▶ **Task inputs**:

──────────────────────────────

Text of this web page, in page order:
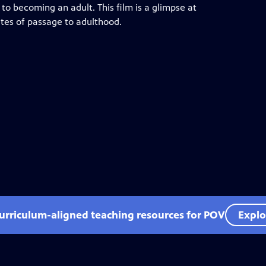
becoming an adult. This film is a glimpse at
of passage to adulthood.
aligned teaching resources for POV
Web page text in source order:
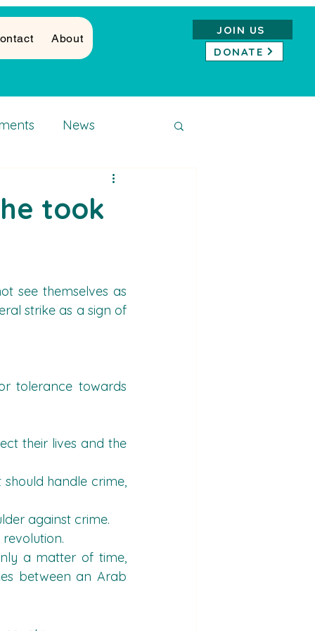
About
JOIN US
DONATE
News
took
see themselves as
strike as a sign of
tolerance towards
their lives and the
handle crime,
against crime.
a matter of time,
between an Arab
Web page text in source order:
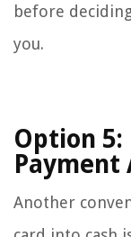
before
you.
Option 5:
Payment
Another
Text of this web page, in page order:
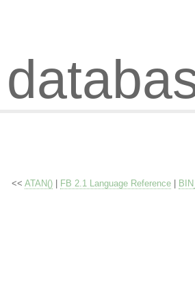
<<ATAN() FB 2.1 Language Reference
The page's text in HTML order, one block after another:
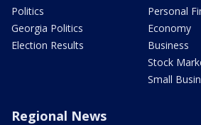
Politics
Georgia Politics
Election Results
Personal
Economy
Business
Stock
Small
Regional News
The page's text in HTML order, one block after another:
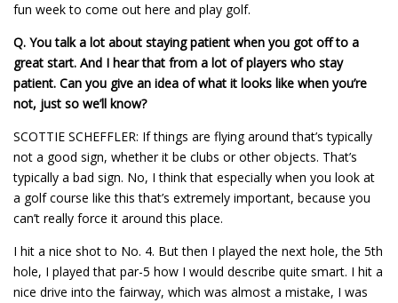
fun week to come out here and play golf.
Q. You talk a lot about staying patient when you got off to a
great start. And I hear that from a lot of players who stay
patient. Can you give an idea of what it looks like when you’re
not, just so we’ll know?
SCOTTIE SCHEFFLER: If things are flying around that’s typically
not a good sign, whether it be clubs or other objects. That’s
typically a bad sign. No, I think that especially when you look at
a golf course like this that’s extremely important, because you
can’t really force it around this place.
I hit a nice shot to No. 4. But then I played the next hole, the 5th
hole, I played that par-5 how I would describe quite smart. I hit a
nice drive into the fairway, which was almost a mistake, I was

──────────────────────────────

▶ **Task statement**: Exact copies of the entries above are needed, with every picture removed.

▶ **Result of the exercise**:
Text of this web page, in page order:
becoming an adult. This film is a glimpse at
of passage to adulthood.
aligned teaching resources for POV
Web page text in source order:
About
JOIN US
DONATE
News
took
see themselves as
strike as a sign of
tolerance towards
their lives and the
handle crime,
against crime.
a matter of time,
between an Arab
Web page text in source order:
before
you.
Option 5:
Payment
Another
Text of this web page, in page order:
<<ATAN() FB 2.1 Language Reference
The page's text in HTML order, one block after another:
Politics
Georgia Politics
Election Results
Personal
Economy
Business
Stock
Small
Regional News
The page's text in HTML order, one block after another:
fun week to come out here and play golf.
Q. You talk a lot about staying patient when you got off to a
great start. And I hear that from a lot of players who stay
patient. Can you give an idea of what it looks like when you’re
not, just so we’ll know?
SCOTTIE SCHEFFLER: If things are flying around that’s typically
not a good sign, whether it be clubs or other objects. That’s
typically a bad sign. No, I think that especially when you look at
a golf course like this that’s extremely important, because you
can’t really force it around this place.
I hit a nice shot to No. 4. But then I played the next hole, the 5th
hole, I played that par-5 how I would describe quite smart. I hit a
nice drive into the fairway, which was almost a mistake, I was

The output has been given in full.